I had no desire to disabuse him of this belief, and, lest he should deem me altogether harmless, and come to a halt, I slipped out my bowie, which happened to be handy, and pricked him up whenever he showed symptoms of lagging. At every fresh touch of the spur he roared out, and ran forward at a redoubled pace.

My danger was still extreme. The drove was coming on behind with the front of nearly a mile. I could not have cleared it had the bull stopped and left me on the prairie.

Nothwithstanding the peril I was in, I could not resist laughing at my ludicrous situation. I felt as one does when looking at a good comedy.

We struck through a village of prairie dogs. Here I fancied the animal was about to turn and run back. This brought my mirth to a sudden pause; but the buffalo usually runs in a bee-line, and fortunately mine made no exception to the law. On he went, sinking to the knees, kicking the dust from the conical hills, snorting and bellowing with rage and terror.
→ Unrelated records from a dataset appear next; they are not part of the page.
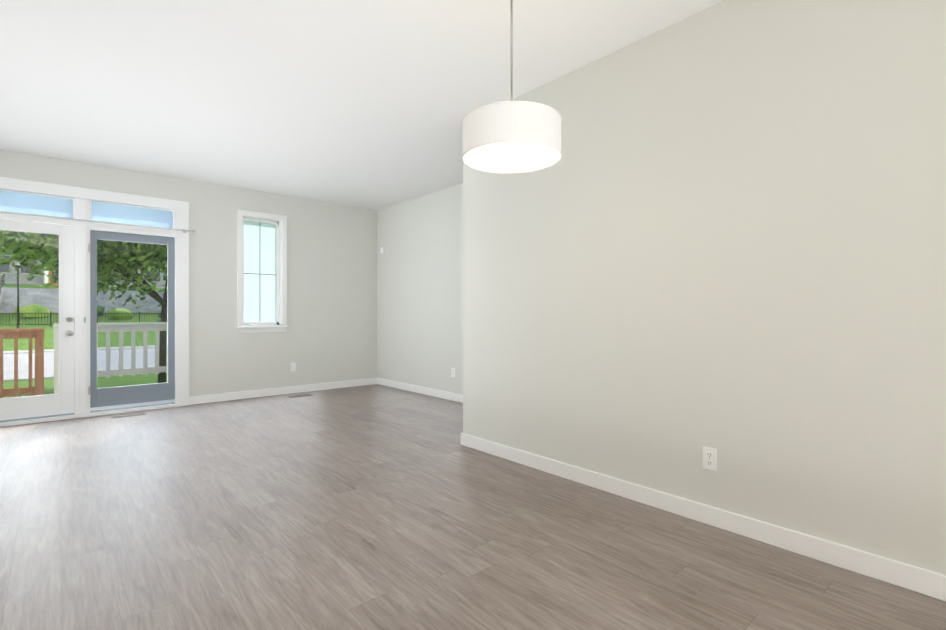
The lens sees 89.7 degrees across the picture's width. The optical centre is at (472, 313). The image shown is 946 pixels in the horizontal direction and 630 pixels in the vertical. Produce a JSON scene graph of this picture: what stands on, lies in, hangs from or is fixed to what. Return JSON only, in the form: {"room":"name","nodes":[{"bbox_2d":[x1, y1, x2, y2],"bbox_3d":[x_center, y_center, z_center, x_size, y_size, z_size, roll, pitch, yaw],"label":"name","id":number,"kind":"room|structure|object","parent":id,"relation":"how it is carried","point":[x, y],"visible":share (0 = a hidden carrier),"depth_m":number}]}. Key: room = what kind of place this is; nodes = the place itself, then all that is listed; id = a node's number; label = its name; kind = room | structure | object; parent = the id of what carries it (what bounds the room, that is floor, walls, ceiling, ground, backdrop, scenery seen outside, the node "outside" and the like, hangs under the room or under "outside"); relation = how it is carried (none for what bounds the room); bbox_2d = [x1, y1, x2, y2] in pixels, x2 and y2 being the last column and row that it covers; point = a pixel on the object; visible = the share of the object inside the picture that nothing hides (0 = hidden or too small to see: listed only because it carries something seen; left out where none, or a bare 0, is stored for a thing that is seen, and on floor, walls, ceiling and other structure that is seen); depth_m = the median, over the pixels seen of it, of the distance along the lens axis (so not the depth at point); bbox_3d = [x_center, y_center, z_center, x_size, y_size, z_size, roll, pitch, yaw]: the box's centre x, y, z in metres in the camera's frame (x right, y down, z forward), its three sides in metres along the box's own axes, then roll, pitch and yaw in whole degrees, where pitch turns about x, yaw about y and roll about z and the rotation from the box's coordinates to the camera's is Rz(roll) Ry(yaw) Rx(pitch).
{"room":"empty living room","nodes":[
{"label":"empty living room","id":0,"kind":"room"},
{"bbox_2d":[0,149,376,396],"bbox_3d":[-3.600,-0.250,5.673,5.850,2.700,0.200,0,0,-41],"label":"wall","id":1,"kind":"structure","parent":0,"point":[329,335],"depth_m":6.33},
{"bbox_2d":[0,177,188,426],"bbox_3d":[-4.224,-0.115,5.104,2.020,2.430,0.290,0,0,-41],"label":"door frame","id":2,"kind":"structure","parent":1,"relation":"attached to","point":[80,395],"depth_m":5.13},
{"bbox_2d":[0,211,195,232],"bbox_3d":[-4.343,-0.974,4.817,2.704,0.044,0.101,0,0,-41],"label":"curtain rod","id":3,"kind":"object","parent":1,"relation":"attached to","point":[185,230],"visible":1,"depth_m":5.07},
{"bbox_2d":[236,209,288,332],"bbox_3d":[-2.805,-0.533,6.306,0.660,1.575,0.200,0,0,-41],"label":"window","id":4,"kind":"structure","parent":1,"relation":"in","point":[261,272],"depth_m":6.35},
{"bbox_2d":[189,378,376,404],"bbox_3d":[-2.450,1.051,6.539,2.540,0.098,0.020,0,0,-41],"label":"baseboard","id":5,"kind":"structure","parent":1,"relation":"attached to","point":[201,399],"depth_m":6.38},
{"bbox_2d":[291,363,295,370],"bbox_3d":[-2.468,0.738,6.529,0.070,0.115,0.009,0,0,-41],"label":"electrical outlet","id":6,"kind":"object","parent":1,"relation":"attached to","point":[293,366],"visible":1,"depth_m":6.53},
{"bbox_2d":[0,0,723,209],"bbox_3d":[-0.205,-1.658,1.813,5.850,0.120,10.480,0,0,-41],"label":"ceiling","id":7,"kind":"structure","parent":0,"point":[369,104],"depth_m":3.24},
{"bbox_2d":[462,0,560,173],"bbox_3d":[0.177,-1.153,2.189,0.452,0.889,0.452,0,0,-41],"label":"pendant lamp","id":8,"kind":"object","parent":7,"relation":"hanging from","point":[510,136],"visible":1,"depth_m":2.04},
{"bbox_2d":[377,183,462,394],"bbox_3d":[-0.260,-0.250,6.154,0.200,2.700,3.490,0,0,-41],"label":"wall","id":9,"kind":"structure","parent":0,"point":[420,299],"depth_m":6.49},
{"bbox_2d":[377,378,462,402],"bbox_3d":[-0.343,1.051,6.082,0.020,0.098,3.490,0,0,-41],"label":"baseboard","id":10,"kind":"structure","parent":9,"relation":"attached to","point":[456,397],"depth_m":6.46},
{"bbox_2d":[451,368,454,376],"bbox_3d":[-0.250,0.745,5.984,0.009,0.115,0.070,0,0,-41],"label":"outlet","id":11,"kind":"object","parent":9,"relation":"attached to","point":[452,372],"visible":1,"depth_m":5.98},
{"bbox_2d":[0,384,945,629],"bbox_3d":[-0.205,1.162,1.815,5.850,0.120,10.480,0,0,-41],"label":"floor","id":12,"kind":"structure","parent":0,"point":[374,507],"depth_m":2.30},
{"bbox_2d":[111,412,145,417],"bbox_3d":[-3.696,1.098,5.109,0.300,0.005,0.110,0,0,-41],"label":"floor vent","id":13,"kind":"object","parent":12,"relation":"in","point":[128,415],"visible":0.98,"depth_m":5.10},
{"bbox_2d":[287,394,311,397],"bbox_3d":[-2.294,1.097,6.316,0.300,0.005,0.110,0,0,-41],"label":"floor vent","id":14,"kind":"object","parent":12,"relation":"in","point":[299,395],"visible":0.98,"depth_m":6.33},
{"bbox_2d":[463,0,945,574],"bbox_3d":[2.684,-0.248,1.898,1.400,2.700,6.790,0,0,-41],"label":"wall","id":15,"kind":"structure","parent":0,"point":[721,228],"depth_m":2.36},
{"bbox_2d":[461,433,945,601],"bbox_3d":[2.082,1.054,1.512,0.024,0.098,6.606,0,0,-41],"label":"baseboard","id":16,"kind":"structure","parent":15,"relation":"attached to","point":[910,577],"depth_m":2.34},
{"bbox_2d":[703,446,716,470],"bbox_3d":[1.234,0.759,2.481,0.009,0.115,0.070,0,0,-41],"label":"electrical outlet","id":17,"kind":"object","parent":15,"relation":"attached to","point":[709,458],"visible":1,"depth_m":2.48},
{"label":"outside","id":18,"kind":"structure","parent":0,"visible":0},
{"bbox_2d":[0,284,166,397],"bbox_3d":[-54.913,-0.283,62.447,180.000,4.900,153.400,0,0,-41],"label":"lawn","id":19,"kind":"structure","parent":18,"point":[10,345],"depth_m":34.95},
{"bbox_2d":[0,273,4,304],"bbox_3d":[-31.687,-0.371,30.370,1.700,5.555,16.310,0,0,-41],"label":"path","id":20,"kind":"structure","parent":19,"relation":"on","point":[3,281],"depth_m":35.16},
{"bbox_2d":[14,260,21,327],"bbox_3d":[-27.566,-0.938,28.834,0.440,4.750,0.440,0,0,-41],"label":"lamp post","id":21,"kind":"object","parent":19,"relation":"on","point":[18,266],"depth_m":28.79},
{"bbox_2d":[0,243,43,284],"bbox_3d":[-49.747,-8.850,47.941,10.000,12.650,12.400,0,0,-41],"label":"building","id":22,"kind":"structure","parent":19,"relation":"on","point":[38,279],"depth_m":45.58},
{"bbox_2d":[48,263,58,284],"bbox_3d":[-40.637,-6.424,47.033,2.320,7.800,3.400,0,0,-41],"label":"building","id":23,"kind":"structure","parent":19,"relation":"on","point":[54,282],"depth_m":45.93},
{"bbox_2d":[3,345,154,381],"bbox_3d":[-18.353,2.066,20.892,180.000,0.090,15.300,0,0,-41],"label":"road","id":24,"kind":"structure","parent":19,"relation":"on","point":[25,356],"depth_m":20.43},
{"bbox_2d":[0,311,160,326],"bbox_3d":[-25.396,0.484,33.408,54.040,1.200,0.080,0,0,-41],"label":"fence","id":25,"kind":"object","parent":19,"relation":"on","point":[126,313],"depth_m":31.18},
{"bbox_2d":[0,322,166,397],"bbox_3d":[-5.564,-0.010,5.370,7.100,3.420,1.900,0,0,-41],"label":"rail","id":26,"kind":"object","parent":19,"relation":"on","point":[38,345],"depth_m":6.41},
{"bbox_2d":[0,230,166,382],"bbox_3d":[-9.285,-1.628,13.313,7.360,7.174,8.936,0,0,-41],"label":"tree","id":27,"kind":"object","parent":19,"relation":"on","point":[37,254],"depth_m":11.17},
{"bbox_2d":[14,304,160,319],"bbox_3d":[-28.734,-0.029,36.365,35.340,1.718,5.175,0,0,-41],"label":"bushes","id":28,"kind":"object","parent":19,"relation":"on","point":[31,309],"depth_m":34.40},
{"bbox_2d":[97,257,166,287],"bbox_3d":[-41.457,-7.409,64.558,17.400,9.550,12.400,0,0,-41],"label":"building","id":29,"kind":"structure","parent":19,"relation":"on","point":[156,281],"depth_m":58.56}
]}
The Plum Buttes were directly in the line or our course. I had seen this from the start, and knew that if I could reach them I would be safe. They were nearly three miles from the bluff where we had bivouacked, but in my ride I fancied them ten.

A small one rose over the prairie, several hundred yards nearer than the main heights. Towards this I pricked the foaming bull in a last stretch, and he brought me cleverly within a hundred yards of its base.
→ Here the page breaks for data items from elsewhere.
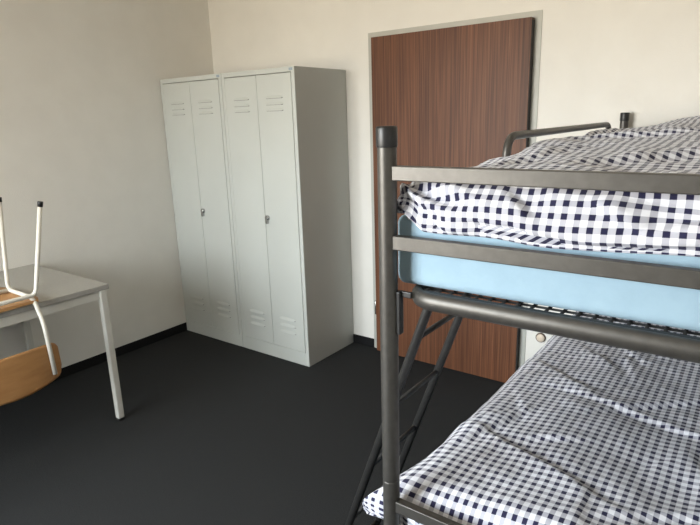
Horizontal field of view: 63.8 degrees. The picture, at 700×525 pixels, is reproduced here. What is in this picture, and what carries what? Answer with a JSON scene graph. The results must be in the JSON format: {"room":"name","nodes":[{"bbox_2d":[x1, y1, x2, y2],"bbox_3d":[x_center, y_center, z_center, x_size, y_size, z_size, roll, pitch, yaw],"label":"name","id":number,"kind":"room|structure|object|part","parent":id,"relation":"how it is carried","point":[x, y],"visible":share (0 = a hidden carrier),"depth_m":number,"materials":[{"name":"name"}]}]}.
{"room":"dormitory","nodes":[
{"label":"dormitory","id":0,"kind":"room"},
{"bbox_2d":[0,0,213,367],"bbox_3d":[-2.370,-0.351,2.642,0.160,2.550,4.770,9,18,35],"label":"wall","id":1,"kind":"structure","parent":0,"point":[83,135],"depth_m":3.53,"materials":[{"name":"paint"}]},
{"bbox_2d":[54,322,186,380],"bbox_3d":[-2.265,0.864,2.904,0.008,0.062,4.450,9,18,35],"label":"baseboard","id":2,"kind":"structure","parent":1,"relation":"attached to","point":[79,366],"depth_m":3.85,"materials":[{"name":"black plastic"}]},
{"bbox_2d":[0,330,504,524],"bbox_3d":[-0.550,1.205,1.700,4.570,0.100,4.770,9,18,35],"label":"floor","id":3,"kind":"structure","parent":0,"point":[213,431],"depth_m":2.83,"materials":[{"name":"grey carpet"}]},
{"bbox_2d":[0,264,124,420],"bbox_3d":[-1.994,0.596,2.532,0.789,0.750,1.600,9,18,35],"label":"desk","id":4,"kind":"object","parent":3,"relation":"on","point":[58,290],"visible":0.79,"depth_m":2.84,"materials":[{"name":"laminate"}]},
{"bbox_3d":[-1.884,0.405,3.285,0.034,0.712,0.034,9,18,35],"label":"leg","id":5,"kind":"part","parent":4,"relation":"part of","materials":[{"name":"paint"}]},
{"bbox_2d":[0,197,61,405],"bbox_3d":[-1.631,0.164,2.470,0.468,0.833,0.514,9,18,35],"label":"chair","id":6,"kind":"object","parent":4,"relation":"on","point":[23,374],"visible":1,"depth_m":2.49,"materials":[{"name":"brown wood"}]},
{"bbox_3d":[-1.667,0.192,2.505,0.377,0.018,0.410,9,18,35],"label":"seat","id":7,"kind":"part","parent":6,"relation":"part of","materials":[{"name":"brown wood"}]},
{"bbox_3d":[-1.510,-0.004,2.330,0.070,0.418,0.507,9,18,35],"label":"leg frame","id":8,"kind":"part","parent":6,"relation":"part of","materials":[{"name":"paint"}]},
{"bbox_3d":[-1.459,0.498,2.433,0.056,0.194,0.430,9,18,35],"label":"backrest","id":9,"kind":"part","parent":6,"relation":"part of","materials":[{"name":"brown wood"}]},
{"bbox_3d":[-2.004,0.281,2.451,0.764,0.046,1.564,9,18,35],"label":"frame","id":10,"kind":"part","parent":4,"relation":"part of","materials":[{"name":"paint"}]},
{"bbox_3d":[-1.236,0.482,2.912,0.034,0.712,0.034,9,18,35],"label":"leg","id":11,"kind":"part","parent":4,"relation":"part of","materials":[{"name":"paint"}]},
{"bbox_2d":[160,73,243,346],"bbox_3d":[-0.881,-0.376,4.042,0.612,1.810,0.502,9,18,35],"label":"locker","id":12,"kind":"object","parent":3,"relation":"on","point":[193,107],"visible":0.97,"depth_m":3.83,"materials":[{"name":"metal"}]},
{"bbox_3d":[-1.126,-0.373,3.942,0.277,1.688,0.020,9,18,35],"label":"door","id":13,"kind":"part","parent":12,"relation":"part of","materials":[{"name":"paint"}]},
{"bbox_3d":[-0.901,-0.339,3.781,0.277,1.688,0.020,9,18,35],"label":"door","id":14,"kind":"part","parent":12,"relation":"part of","materials":[{"name":"paint"}]},
{"bbox_2d":[221,66,353,366],"bbox_3d":[-0.390,-0.301,3.691,0.600,1.810,0.502,9,18,35],"label":"locker","id":15,"kind":"object","parent":3,"relation":"on","point":[286,127],"visible":1,"depth_m":3.49,"materials":[{"name":"metal"}]},
{"bbox_3d":[-0.632,-0.297,3.589,0.270,1.688,0.020,9,18,35],"label":"door","id":16,"kind":"part","parent":15,"relation":"part of","materials":[{"name":"paint"}]},
{"bbox_3d":[-0.412,-0.263,3.431,0.270,1.688,0.020,9,18,35],"label":"door","id":17,"kind":"part","parent":15,"relation":"part of","materials":[{"name":"paint"}]},
{"bbox_2d":[345,112,699,524],"bbox_3d":[0.897,0.293,1.841,1.392,1.508,2.080,9,18,35],"label":"bunk bed","id":18,"kind":"object","parent":3,"relation":"on","point":[664,343],"visible":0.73,"depth_m":0.98,"materials":[{"name":"paint"}]},
{"bbox_3d":[0.088,0.500,1.200,0.036,1.478,0.036,9,18,35],"label":"post","id":19,"kind":"part","parent":18,"relation":"part of","materials":[{"name":"metal"}]},
{"bbox_3d":[0.067,0.558,1.532,0.476,1.195,0.022,9,18,35],"label":"ladder rail","id":20,"kind":"part","parent":18,"relation":"part of","materials":[{"name":"metal"}]},
{"bbox_3d":[0.214,0.503,1.727,0.476,1.195,0.022,9,18,35],"label":"ladder rail","id":21,"kind":"part","parent":18,"relation":"part of","materials":[{"name":"metal"}]},
{"bbox_3d":[0.465,0.571,0.934,0.903,0.026,0.018,9,18,35],"label":"rail","id":22,"kind":"part","parent":18,"relation":"part of","materials":[{"name":"metal"}]},
{"bbox_3d":[0.445,-0.106,0.759,0.903,0.026,0.018,9,18,35],"label":"rail","id":23,"kind":"part","parent":18,"relation":"part of","materials":[{"name":"metal"}]},
{"bbox_3d":[0.448,0.018,0.791,0.903,0.026,0.018,9,18,35],"label":"rail","id":24,"kind":"part","parent":18,"relation":"part of","materials":[{"name":"metal"}]},
{"bbox_2d":[398,214,699,331],"bbox_3d":[1.054,-0.185,1.594,0.939,0.138,1.988,9,18,35],"label":"mattress","id":25,"kind":"object","parent":18,"relation":"on","point":[677,307],"visible":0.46,"depth_m":0.92,"materials":[{"name":"blue fabric"}]},
{"bbox_2d":[397,115,699,256],"bbox_3d":[1.039,-0.314,1.560,0.928,0.195,2.014,9,18,35],"label":"duvet","id":26,"kind":"object","parent":25,"relation":"on","point":[553,218],"visible":0.85,"depth_m":0.94,"materials":[{"name":"white fabric"}]},
{"bbox_3d":[1.053,-0.100,1.611,0.886,0.034,2.044,9,18,35],"label":"deck frame","id":27,"kind":"part","parent":18,"relation":"part of","materials":[{"name":"paint"}]},
{"bbox_3d":[0.796,-0.337,2.004,0.061,0.294,1.217,9,18,35],"label":"guard rail","id":28,"kind":"part","parent":18,"relation":"part of","materials":[{"name":"metal"}]},
{"bbox_3d":[1.292,0.052,2.786,0.036,1.478,0.036,9,18,35],"label":"post","id":29,"kind":"part","parent":18,"relation":"part of","materials":[{"name":"metal"}]},
{"bbox_3d":[1.074,0.492,1.769,0.939,0.138,1.989,9,18,35],"label":"mattress","id":30,"kind":"object","parent":18,"relation":"on","visible":0},
{"bbox_2d":[362,311,699,524],"bbox_3d":[1.025,0.364,1.765,1.008,0.204,2.016,9,18,35],"label":"duvet","id":31,"kind":"object","parent":30,"relation":"on","point":[582,432],"visible":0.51,"depth_m":1.31,"materials":[{"name":"white fabric"}]},
{"bbox_2d":[208,0,699,361],"bbox_3d":[0.769,-0.582,3.161,4.250,2.550,0.160,9,18,35],"label":"wall","id":32,"kind":"structure","parent":0,"point":[601,60],"depth_m":2.89,"materials":[{"name":"paint"}]},
{"bbox_2d":[353,334,373,346],"bbox_3d":[-0.394,0.463,4.229,1.383,0.062,0.008,9,18,35],"label":"baseboard","id":33,"kind":"structure","parent":32,"relation":"attached to","point":[359,339],"depth_m":3.88,"materials":[{"name":"carpet"}]},
{"bbox_2d":[368,10,542,382],"bbox_3d":[0.553,-0.327,3.289,1.031,2.004,0.208,9,18,35],"label":"door","id":34,"kind":"structure","parent":32,"relation":"in","point":[453,93],"depth_m":3.14,"materials":[{"name":"wood"}]},
{"bbox_2d":[536,333,545,341],"bbox_3d":[1.053,0.417,3.111,0.054,0.054,0.019,9,18,35],"label":"wall socket","id":35,"kind":"object","parent":32,"relation":"attached to","point":[540,337],"visible":0.99,"depth_m":3.10,"materials":[{"name":"white plastic"}]}
]}
It was now time to take leave of my dusky companion. I could have slaughtered him as I leaned over his back. My knife rested upon the most vulnerable part of his huge body. No! I could not have slain that buffalo for the Koh-i-noor.

Untwisting my fingers from his thick fleece, I slipped down over his tail, and without as much as saying "Goodnight!" ran with all my speed towards the knoll. I climbed up; and sitting down upon a loose boulder of rock, looked over the prairie.